Une marchande de fruits et légumes au Pakistan - Photo : Flore de Preneuf/ Banque mondiale Une marchande de fruits et légumes au Pakistan - Photo : Flore de Preneuf/ Banque mondiale

En un siècle, le système alimentaire mondial a porté des fruits extraordinaires. Grâce à tous ses acteurs, des agriculteurs aux détaillants en passant par les transformateurs et négociants, il est parvenu à nourrir une population planétaire qui est passée de 1,6 milliard d'individus en 1900 à près de 7,6 milliards en 2020, tout en réduisant le prix réel des denrées. Les quatre dimensions de la sécurité alimentaire ont progressé : disponibilité, accès, fiabilité et qualité nutritive.

Voilà, du moins, ce qui apparaît en surface.

Les systèmes alimentaires représentent une valeur commerciale d'environ 10 000 milliards de dollars par an.  Mais ils pèsent aussi 6 000 à 12 000 milliards de dollars annuels en coûts sociaux, économiques et environnementaux cachés (a). Extinction de la faune, malnutrition, pollution, pathologies d'origine alimentaire : si rien n'est fait, ces coûts vont inévitablement continuer de s'élever à mesure que la population à nourrir augmentera. Sans compter que les difficultés seront aggravées par les risques qui, des effets du changement climatique aux pandémies, découlent de la dégradation des écosystèmes, de régimes alimentaires nocifs et d’une densité urbaine croissante.

« Réformer la production, le transport, la transformation, le commerce, l'investissement, la réglementation et la consommation dans le domaine alimentaire permettrait de surmonter les défis les plus cruciaux qu'affronte notre génération.  »
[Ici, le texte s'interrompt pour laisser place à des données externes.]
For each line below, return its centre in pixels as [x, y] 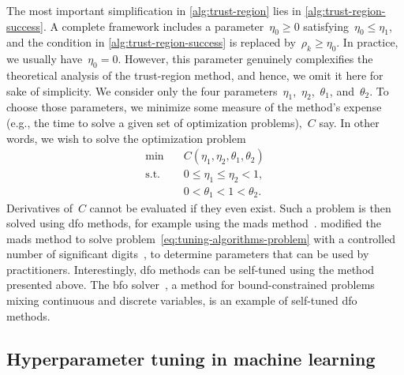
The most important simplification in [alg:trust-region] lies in [154, 10]
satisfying [326, 26]
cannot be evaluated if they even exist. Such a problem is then [240, 207]
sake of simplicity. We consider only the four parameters [142, 90]
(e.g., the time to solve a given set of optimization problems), [154, 122]
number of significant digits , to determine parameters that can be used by [188, 254]
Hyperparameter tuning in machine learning [191, 358]
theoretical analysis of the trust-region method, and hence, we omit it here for [195, 75]
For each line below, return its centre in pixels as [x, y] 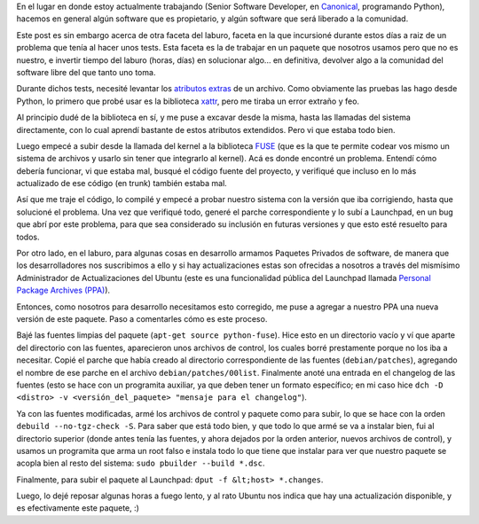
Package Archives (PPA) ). [63, 290]
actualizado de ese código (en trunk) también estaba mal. [122, 184]
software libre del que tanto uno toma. [86, 72]
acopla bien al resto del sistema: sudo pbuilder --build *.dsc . [141, 463]
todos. [28, 237]
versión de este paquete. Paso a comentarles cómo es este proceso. [142, 318]
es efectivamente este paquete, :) [78, 508]
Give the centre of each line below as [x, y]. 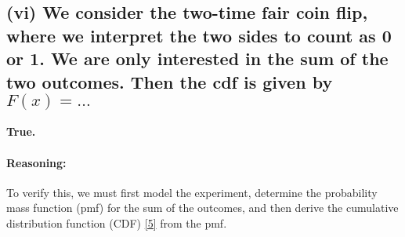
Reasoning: [36, 162]
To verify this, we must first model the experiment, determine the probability [192, 192]
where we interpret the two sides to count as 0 [199, 35]
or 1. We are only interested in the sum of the [197, 58]
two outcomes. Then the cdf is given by [170, 81]
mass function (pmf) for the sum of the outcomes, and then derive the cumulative [202, 208]
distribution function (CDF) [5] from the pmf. [117, 222]
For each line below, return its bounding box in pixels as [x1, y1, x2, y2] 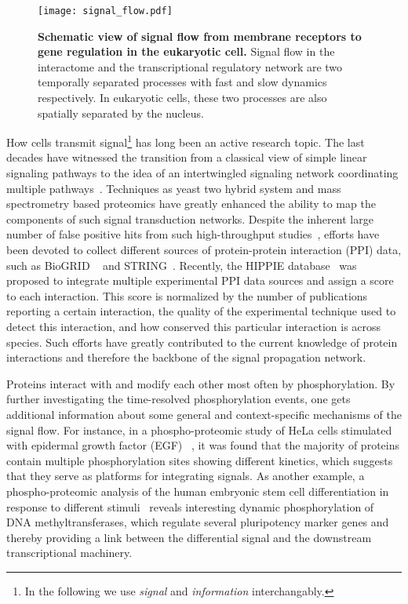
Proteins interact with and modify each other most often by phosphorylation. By [6, 375, 395, 391]
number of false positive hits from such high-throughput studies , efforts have [6, 226, 380, 242]
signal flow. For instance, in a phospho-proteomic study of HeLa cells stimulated [6, 421, 392, 438]
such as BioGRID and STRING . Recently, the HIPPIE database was [6, 257, 357, 273]
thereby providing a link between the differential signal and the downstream [6, 529, 372, 545]
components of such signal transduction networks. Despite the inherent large [6, 210, 373, 227]
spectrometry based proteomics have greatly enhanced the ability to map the [6, 195, 376, 212]
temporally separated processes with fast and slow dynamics [38, 74, 327, 90]
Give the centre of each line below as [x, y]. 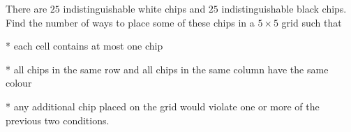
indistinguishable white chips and [134, 8]
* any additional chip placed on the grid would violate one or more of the [163, 106]
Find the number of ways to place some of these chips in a [130, 22]
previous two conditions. [58, 120]
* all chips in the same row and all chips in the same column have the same [167, 69]
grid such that [312, 22]
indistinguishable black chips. [284, 8]
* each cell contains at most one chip [84, 46]

Le Sommet des Nations Unies sur les systèmes alimentaires, qui se déroule cette semaine, offre l'occasion ou jamais de promouvoir et de développer des initiatives et solutions propres à transformer les systèmes alimentaires, au bénéfice de la planète comme de l'humanité. En effet, il faut rapidement transformer ces systèmes pour qu'ils deviennent plus régénératifs, résilients et inclusifs, tout en assurant l'approvisionnement en nourriture de deux milliards d'êtres humains supplémentaires d'ici à 2050.

Réformer la production, le transport, la transformation, le commerce, l'investissement, la réglementation et la consommation dans le domaine alimentaire permettrait de surmonter les défis les plus cruciaux qu'affronte notre génération. 

Parmi les solutions techniques, beaucoup sont bien connues. Les chercheurs du CGIAR, entre autres, ont mis au point des méthodes destinées à réduire les émissions de méthane générées par la riziculture et par l'élevage (a) ou à stocker davantage de carbone dans le sol grâce à une meilleure gestion des terres cultivées et des pâturages. L'ajout d'arbres et d'arbustes dans les exploitations agricoles fournit de l'engrais organique et du fourrage, ce qui limite l'utilisation d'intrants chimiques. Dans le même temps, cela a pour effet d'augmenter le rendement des cultures, de fournir un habitat à des insectes utiles et de capter le carbone. Par ailleurs, les investissements affectés à l'amélioration des routes, au stockage au froid et à l'économie circulaire offrent des moyens prometteurs de réduire les pertes et gaspillages de produits alimentaires.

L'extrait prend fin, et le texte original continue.